# [Exercise objective]
Once the line holding "Estimate the 3-D box of the wall" is found in the listing below, write it out and each later line exactly, up to and including the one holding "Locate each countertop".

# [Provided information]
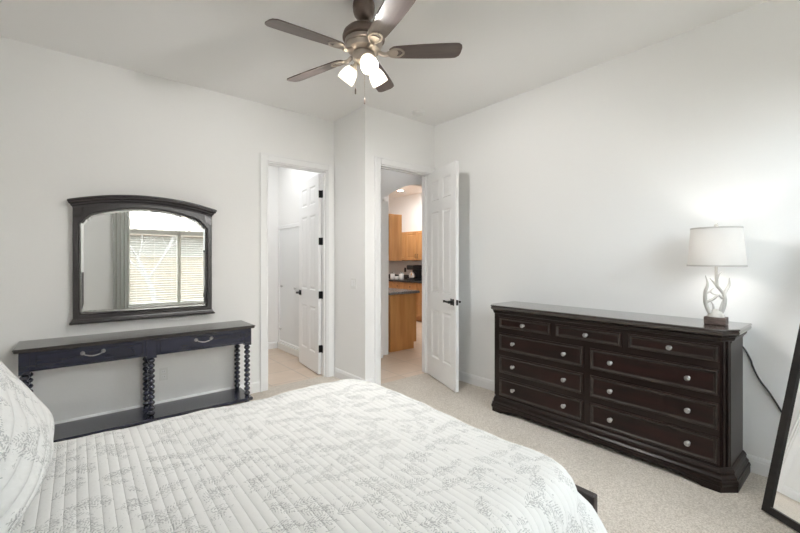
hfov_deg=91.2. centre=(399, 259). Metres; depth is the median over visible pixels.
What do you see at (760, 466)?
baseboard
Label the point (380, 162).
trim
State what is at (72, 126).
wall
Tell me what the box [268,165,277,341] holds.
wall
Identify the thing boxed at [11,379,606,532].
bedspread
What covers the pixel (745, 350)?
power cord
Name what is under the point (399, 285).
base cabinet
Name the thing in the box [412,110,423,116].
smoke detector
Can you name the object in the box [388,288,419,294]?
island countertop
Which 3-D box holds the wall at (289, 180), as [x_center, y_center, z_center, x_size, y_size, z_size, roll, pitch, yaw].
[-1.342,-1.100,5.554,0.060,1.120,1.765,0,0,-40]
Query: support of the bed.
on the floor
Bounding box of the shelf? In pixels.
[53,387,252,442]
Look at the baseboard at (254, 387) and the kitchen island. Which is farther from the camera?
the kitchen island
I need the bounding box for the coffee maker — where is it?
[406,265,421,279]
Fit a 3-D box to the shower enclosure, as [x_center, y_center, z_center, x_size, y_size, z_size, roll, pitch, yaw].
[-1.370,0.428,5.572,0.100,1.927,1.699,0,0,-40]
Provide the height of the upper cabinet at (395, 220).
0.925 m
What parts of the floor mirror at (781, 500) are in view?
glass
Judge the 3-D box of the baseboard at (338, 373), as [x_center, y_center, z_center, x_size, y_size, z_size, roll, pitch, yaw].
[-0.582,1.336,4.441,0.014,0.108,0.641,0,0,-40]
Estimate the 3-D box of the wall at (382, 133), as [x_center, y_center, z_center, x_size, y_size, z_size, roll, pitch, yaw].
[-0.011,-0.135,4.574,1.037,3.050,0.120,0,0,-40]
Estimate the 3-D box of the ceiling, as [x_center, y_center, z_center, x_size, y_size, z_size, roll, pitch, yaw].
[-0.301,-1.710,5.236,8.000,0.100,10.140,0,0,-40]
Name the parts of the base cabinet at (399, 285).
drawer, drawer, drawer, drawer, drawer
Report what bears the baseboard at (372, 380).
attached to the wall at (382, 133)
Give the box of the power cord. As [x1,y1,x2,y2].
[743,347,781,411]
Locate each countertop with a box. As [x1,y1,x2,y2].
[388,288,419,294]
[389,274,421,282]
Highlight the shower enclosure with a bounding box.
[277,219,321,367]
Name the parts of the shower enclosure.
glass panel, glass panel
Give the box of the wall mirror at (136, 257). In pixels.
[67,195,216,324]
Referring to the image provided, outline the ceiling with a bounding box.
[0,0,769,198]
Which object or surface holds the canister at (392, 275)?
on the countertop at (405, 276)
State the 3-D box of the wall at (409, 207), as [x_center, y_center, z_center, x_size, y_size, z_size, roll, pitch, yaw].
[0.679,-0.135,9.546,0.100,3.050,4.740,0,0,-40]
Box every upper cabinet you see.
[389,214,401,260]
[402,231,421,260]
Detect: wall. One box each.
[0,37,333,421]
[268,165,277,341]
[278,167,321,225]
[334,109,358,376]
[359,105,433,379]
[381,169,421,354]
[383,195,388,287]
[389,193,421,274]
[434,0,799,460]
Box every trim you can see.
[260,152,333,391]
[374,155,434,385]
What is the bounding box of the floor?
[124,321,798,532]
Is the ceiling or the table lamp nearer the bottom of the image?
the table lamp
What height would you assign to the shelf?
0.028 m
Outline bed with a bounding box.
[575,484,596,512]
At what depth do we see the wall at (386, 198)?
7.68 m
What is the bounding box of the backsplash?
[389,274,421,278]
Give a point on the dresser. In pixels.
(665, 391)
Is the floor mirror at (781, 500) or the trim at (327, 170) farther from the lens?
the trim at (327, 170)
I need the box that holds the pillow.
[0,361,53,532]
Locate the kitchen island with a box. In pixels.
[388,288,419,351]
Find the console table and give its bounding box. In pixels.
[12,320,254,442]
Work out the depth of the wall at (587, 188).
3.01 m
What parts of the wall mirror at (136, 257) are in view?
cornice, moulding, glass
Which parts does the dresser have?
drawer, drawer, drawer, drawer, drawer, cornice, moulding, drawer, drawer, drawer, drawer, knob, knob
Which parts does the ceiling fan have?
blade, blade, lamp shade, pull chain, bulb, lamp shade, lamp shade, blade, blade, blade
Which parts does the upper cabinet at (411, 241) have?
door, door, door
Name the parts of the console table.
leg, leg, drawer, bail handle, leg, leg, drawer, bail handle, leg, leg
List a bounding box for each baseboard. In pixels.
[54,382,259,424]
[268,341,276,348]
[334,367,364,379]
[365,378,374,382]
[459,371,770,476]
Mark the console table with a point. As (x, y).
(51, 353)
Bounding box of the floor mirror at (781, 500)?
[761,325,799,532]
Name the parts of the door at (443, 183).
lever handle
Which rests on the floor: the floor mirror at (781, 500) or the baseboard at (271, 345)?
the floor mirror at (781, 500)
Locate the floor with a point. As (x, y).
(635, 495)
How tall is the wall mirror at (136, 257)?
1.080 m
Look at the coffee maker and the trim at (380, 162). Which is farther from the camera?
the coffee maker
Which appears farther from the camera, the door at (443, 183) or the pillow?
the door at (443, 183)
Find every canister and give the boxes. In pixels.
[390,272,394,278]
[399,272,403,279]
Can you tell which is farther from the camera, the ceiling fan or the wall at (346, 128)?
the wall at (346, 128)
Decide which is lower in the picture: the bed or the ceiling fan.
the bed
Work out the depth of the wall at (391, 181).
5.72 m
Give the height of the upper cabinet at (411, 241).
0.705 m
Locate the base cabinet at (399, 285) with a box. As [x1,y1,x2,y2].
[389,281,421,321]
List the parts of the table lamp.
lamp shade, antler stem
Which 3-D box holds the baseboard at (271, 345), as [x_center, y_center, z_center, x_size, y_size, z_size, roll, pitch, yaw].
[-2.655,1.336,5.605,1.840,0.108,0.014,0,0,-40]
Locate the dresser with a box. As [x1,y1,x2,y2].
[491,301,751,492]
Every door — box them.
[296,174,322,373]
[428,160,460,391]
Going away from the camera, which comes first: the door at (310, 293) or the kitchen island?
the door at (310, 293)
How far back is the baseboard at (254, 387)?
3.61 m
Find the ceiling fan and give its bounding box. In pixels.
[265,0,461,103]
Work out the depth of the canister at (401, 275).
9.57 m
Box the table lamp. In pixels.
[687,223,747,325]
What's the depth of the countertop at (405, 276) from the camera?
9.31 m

--

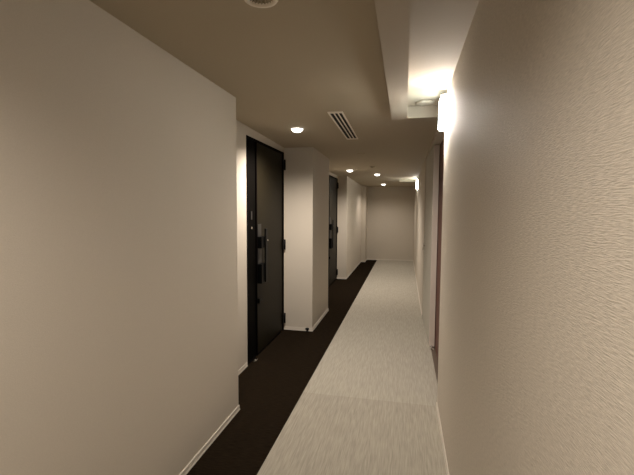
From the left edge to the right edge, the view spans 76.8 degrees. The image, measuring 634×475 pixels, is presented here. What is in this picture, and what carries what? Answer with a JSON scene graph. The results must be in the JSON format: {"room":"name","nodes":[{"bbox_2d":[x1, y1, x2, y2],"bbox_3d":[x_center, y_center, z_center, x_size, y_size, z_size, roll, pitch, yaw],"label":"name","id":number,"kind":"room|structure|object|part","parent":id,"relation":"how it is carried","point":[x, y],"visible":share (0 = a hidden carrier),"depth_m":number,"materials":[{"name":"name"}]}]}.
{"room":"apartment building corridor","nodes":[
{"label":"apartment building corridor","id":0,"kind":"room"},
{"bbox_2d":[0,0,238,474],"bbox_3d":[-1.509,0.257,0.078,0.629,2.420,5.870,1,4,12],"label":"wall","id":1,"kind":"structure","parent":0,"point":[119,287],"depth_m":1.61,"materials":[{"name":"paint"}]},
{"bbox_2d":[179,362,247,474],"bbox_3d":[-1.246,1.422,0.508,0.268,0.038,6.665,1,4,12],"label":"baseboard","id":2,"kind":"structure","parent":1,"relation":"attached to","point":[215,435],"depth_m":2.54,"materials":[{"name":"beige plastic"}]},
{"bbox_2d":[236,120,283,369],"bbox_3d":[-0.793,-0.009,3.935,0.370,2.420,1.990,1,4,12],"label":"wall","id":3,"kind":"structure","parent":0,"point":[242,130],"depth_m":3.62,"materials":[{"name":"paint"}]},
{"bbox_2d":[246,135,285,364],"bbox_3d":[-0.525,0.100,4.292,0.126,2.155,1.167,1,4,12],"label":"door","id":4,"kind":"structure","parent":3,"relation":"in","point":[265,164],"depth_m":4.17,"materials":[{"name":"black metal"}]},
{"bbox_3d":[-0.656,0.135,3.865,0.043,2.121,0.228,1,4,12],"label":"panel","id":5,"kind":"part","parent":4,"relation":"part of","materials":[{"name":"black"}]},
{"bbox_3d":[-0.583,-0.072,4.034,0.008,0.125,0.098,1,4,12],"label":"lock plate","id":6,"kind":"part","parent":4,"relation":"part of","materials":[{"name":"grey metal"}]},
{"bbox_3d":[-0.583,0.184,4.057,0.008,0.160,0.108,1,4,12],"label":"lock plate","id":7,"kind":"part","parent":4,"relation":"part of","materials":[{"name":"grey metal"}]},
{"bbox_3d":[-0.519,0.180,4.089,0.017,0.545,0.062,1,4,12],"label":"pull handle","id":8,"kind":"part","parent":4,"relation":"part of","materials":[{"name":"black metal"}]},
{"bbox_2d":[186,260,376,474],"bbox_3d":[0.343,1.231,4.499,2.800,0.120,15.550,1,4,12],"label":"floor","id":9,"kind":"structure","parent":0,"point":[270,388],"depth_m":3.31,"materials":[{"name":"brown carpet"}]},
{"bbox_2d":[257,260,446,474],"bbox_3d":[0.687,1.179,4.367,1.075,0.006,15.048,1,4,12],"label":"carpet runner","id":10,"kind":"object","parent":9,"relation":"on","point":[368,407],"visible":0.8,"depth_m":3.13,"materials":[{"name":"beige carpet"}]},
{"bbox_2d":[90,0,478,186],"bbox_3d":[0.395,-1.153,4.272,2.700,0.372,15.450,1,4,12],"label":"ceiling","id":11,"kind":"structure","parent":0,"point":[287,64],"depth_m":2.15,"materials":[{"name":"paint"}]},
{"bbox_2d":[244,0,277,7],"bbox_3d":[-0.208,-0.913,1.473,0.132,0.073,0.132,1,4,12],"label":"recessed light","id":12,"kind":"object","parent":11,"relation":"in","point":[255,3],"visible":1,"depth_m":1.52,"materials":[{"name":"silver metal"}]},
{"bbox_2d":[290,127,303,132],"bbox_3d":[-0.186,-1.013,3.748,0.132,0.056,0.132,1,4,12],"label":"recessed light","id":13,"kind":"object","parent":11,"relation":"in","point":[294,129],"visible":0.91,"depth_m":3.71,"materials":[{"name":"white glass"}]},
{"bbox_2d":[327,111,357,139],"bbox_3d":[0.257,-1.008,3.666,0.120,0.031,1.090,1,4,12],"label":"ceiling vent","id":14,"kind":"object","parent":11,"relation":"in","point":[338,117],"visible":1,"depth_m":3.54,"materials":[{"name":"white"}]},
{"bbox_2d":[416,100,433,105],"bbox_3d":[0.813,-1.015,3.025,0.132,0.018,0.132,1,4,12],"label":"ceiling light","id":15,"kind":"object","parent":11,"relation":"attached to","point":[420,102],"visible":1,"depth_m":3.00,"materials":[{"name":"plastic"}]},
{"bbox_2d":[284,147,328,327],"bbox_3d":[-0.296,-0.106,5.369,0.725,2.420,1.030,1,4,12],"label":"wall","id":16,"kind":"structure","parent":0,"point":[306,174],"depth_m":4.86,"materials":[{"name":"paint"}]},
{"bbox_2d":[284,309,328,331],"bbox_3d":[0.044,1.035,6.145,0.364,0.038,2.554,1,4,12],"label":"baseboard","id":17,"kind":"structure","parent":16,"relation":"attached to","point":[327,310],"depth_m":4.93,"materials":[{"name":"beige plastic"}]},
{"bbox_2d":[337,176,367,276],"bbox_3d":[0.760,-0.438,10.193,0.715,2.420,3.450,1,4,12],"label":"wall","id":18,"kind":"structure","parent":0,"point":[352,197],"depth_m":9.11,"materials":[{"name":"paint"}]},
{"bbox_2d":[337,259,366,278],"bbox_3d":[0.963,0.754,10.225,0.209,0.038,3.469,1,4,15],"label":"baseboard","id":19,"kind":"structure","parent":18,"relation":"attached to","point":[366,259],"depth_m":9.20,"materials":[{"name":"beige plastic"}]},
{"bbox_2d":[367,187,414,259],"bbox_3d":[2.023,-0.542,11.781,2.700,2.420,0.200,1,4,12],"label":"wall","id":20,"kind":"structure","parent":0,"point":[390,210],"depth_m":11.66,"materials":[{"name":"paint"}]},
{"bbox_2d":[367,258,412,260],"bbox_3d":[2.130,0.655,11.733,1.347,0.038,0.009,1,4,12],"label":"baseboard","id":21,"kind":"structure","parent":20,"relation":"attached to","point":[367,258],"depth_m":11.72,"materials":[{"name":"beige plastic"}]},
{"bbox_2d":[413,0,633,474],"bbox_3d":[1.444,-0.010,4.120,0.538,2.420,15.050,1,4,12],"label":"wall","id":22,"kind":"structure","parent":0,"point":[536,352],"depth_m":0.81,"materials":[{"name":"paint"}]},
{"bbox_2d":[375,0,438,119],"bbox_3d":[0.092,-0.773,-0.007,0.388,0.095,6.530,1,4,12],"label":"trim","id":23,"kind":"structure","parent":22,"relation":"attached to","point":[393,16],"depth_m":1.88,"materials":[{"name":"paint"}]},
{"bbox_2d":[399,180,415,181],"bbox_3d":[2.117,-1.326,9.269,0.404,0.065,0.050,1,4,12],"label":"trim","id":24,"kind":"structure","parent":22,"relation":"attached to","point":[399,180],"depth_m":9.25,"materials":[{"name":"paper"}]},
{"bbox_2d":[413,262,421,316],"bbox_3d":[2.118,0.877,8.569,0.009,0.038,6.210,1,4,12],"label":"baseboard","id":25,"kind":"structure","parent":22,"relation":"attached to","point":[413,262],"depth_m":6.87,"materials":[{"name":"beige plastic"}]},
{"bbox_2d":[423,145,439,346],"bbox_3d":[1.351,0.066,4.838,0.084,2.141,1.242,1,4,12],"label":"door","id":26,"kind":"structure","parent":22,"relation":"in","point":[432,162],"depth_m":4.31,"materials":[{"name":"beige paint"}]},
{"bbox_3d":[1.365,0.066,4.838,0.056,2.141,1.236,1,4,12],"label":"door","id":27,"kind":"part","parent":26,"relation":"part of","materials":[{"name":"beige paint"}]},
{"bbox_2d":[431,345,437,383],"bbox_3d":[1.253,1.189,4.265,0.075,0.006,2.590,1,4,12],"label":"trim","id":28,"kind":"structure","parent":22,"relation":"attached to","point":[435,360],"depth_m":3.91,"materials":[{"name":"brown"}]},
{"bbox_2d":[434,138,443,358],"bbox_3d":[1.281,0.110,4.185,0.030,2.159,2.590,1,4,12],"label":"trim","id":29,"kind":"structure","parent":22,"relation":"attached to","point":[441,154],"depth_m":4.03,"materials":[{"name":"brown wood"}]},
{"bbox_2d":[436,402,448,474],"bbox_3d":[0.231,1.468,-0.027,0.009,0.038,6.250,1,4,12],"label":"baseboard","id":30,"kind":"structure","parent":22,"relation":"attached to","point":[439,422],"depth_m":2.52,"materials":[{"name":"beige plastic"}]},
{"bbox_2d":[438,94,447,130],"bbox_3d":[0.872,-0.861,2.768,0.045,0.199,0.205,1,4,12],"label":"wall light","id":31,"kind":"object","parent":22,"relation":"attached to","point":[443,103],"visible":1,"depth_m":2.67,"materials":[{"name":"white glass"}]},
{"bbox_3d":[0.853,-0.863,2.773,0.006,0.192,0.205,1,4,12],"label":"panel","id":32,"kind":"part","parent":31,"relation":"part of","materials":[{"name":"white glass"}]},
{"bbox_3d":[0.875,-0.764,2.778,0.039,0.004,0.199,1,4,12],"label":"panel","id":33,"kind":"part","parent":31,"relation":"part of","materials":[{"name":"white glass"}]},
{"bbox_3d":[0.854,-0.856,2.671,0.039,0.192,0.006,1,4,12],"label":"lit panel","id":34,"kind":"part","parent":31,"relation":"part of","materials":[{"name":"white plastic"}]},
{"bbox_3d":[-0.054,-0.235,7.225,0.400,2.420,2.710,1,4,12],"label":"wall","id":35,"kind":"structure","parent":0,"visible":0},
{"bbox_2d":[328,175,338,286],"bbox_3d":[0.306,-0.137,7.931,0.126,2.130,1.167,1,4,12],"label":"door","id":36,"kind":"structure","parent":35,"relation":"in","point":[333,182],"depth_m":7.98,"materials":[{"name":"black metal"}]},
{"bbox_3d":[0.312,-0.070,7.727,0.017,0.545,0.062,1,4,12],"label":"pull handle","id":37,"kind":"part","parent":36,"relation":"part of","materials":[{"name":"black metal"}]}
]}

...

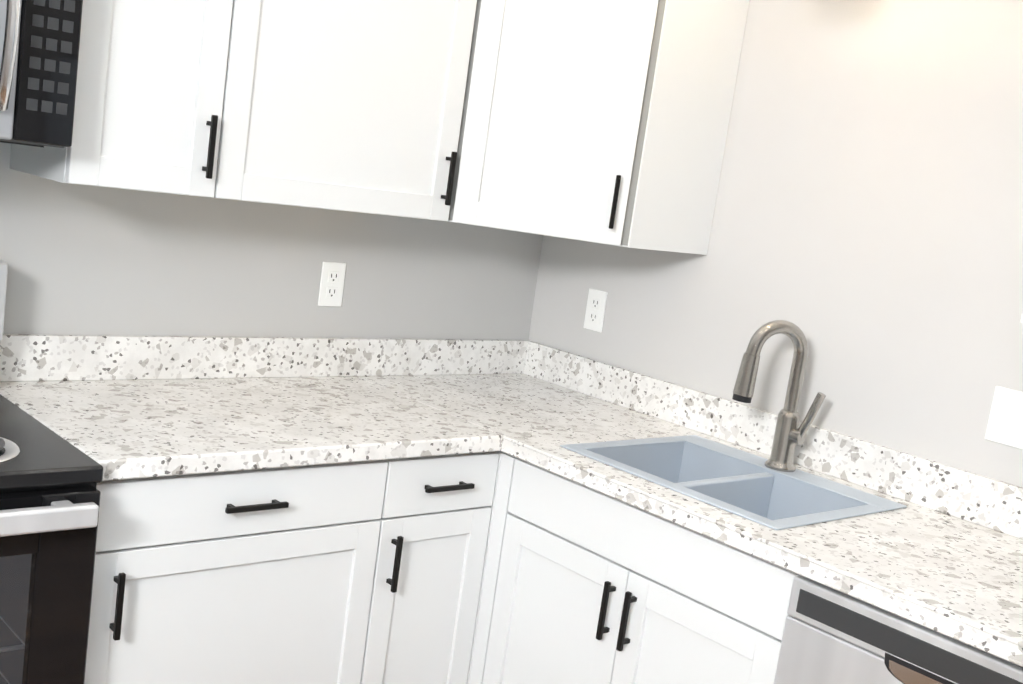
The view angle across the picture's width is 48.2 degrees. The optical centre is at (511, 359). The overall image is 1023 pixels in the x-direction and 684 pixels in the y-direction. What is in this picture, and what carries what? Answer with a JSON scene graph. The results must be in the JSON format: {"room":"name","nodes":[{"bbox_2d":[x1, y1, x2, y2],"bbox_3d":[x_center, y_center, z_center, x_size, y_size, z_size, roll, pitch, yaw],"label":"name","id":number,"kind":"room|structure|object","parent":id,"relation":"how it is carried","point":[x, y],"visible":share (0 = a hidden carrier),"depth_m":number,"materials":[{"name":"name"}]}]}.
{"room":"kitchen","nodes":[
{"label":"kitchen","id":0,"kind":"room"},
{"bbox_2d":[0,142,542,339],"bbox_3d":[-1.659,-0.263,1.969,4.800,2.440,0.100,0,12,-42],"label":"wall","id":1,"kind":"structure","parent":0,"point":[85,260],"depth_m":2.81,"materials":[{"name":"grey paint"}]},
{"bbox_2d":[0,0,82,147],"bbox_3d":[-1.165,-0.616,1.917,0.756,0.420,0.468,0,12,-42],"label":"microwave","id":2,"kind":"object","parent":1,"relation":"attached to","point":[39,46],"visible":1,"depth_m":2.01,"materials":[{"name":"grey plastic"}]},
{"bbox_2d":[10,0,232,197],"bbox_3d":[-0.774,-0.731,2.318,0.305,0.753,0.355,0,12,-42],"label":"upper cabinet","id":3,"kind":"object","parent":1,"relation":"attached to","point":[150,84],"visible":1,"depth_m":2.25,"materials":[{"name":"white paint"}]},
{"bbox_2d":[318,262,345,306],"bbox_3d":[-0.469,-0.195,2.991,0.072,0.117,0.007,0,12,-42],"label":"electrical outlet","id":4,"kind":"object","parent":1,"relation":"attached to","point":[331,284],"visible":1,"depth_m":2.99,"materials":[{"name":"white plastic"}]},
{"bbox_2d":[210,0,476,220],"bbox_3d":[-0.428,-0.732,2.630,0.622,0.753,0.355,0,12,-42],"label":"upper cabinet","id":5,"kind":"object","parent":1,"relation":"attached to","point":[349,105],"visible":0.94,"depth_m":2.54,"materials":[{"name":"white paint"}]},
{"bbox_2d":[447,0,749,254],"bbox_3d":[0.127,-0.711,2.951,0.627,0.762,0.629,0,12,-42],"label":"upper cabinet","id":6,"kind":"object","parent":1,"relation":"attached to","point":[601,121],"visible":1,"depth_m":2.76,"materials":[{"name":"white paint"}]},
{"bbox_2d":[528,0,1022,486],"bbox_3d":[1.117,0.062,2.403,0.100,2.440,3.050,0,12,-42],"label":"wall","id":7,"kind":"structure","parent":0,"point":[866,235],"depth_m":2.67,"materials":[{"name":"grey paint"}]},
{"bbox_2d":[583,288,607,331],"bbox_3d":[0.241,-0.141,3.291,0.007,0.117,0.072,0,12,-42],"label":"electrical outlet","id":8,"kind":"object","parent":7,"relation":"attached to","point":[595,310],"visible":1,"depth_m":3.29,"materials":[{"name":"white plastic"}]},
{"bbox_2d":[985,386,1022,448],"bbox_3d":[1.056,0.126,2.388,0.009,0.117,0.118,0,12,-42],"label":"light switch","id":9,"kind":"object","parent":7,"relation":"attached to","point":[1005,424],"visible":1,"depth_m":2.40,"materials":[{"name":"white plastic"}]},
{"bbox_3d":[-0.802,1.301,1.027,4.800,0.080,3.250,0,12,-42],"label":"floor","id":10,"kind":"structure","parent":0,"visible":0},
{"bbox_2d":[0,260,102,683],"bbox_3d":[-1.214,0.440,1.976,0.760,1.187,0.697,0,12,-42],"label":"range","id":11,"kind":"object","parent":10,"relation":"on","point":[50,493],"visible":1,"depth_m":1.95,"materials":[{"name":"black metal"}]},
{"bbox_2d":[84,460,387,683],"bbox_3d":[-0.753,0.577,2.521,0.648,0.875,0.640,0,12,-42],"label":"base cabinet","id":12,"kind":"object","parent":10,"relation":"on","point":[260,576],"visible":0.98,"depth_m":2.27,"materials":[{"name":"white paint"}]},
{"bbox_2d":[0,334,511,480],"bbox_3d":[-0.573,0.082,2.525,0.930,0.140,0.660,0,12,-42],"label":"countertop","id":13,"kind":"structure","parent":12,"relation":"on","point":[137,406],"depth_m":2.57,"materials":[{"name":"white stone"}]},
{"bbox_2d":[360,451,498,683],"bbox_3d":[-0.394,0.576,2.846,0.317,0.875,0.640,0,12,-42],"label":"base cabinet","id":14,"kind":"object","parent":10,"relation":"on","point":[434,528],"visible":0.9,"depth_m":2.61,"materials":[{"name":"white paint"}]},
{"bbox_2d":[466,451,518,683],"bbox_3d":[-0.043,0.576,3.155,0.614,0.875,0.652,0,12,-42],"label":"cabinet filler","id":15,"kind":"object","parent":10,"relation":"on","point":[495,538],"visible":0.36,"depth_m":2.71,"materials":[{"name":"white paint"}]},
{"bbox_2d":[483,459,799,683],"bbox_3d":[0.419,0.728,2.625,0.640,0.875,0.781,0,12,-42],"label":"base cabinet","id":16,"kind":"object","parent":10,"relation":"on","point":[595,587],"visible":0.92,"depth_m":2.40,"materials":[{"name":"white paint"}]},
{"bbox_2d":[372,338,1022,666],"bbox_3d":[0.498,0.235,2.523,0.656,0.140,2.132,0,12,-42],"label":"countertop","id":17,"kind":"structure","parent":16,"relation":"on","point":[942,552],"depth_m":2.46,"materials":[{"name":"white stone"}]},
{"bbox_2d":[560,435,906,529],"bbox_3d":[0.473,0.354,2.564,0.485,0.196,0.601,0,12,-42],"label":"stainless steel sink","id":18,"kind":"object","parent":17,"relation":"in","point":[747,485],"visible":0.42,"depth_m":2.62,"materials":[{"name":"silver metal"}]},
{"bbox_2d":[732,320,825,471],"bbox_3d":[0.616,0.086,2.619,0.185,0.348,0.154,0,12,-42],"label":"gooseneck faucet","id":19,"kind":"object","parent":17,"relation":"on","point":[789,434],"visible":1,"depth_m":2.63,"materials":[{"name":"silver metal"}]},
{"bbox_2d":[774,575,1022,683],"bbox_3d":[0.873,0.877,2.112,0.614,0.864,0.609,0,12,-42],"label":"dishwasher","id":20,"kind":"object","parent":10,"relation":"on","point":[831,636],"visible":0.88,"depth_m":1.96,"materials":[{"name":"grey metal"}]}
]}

# [Solution to this task]
Estimate the 3-D box of the wall at (382, 133), as [x_center, y_center, z_center, x_size, y_size, z_size, roll, pitch, yaw].
[-0.011,-0.135,4.574,1.037,3.050,0.120,0,0,-40]
Estimate the 3-D box of the ceiling, as [x_center, y_center, z_center, x_size, y_size, z_size, roll, pitch, yaw].
[-0.301,-1.710,5.236,8.000,0.100,10.140,0,0,-40]
Name the parts of the base cabinet at (399, 285).
drawer, drawer, drawer, drawer, drawer
Report what bears the baseboard at (372, 380).
attached to the wall at (382, 133)
Give the box of the power cord. As [x1,y1,x2,y2].
[743,347,781,411]
Locate each countertop with a box. As [x1,y1,x2,y2].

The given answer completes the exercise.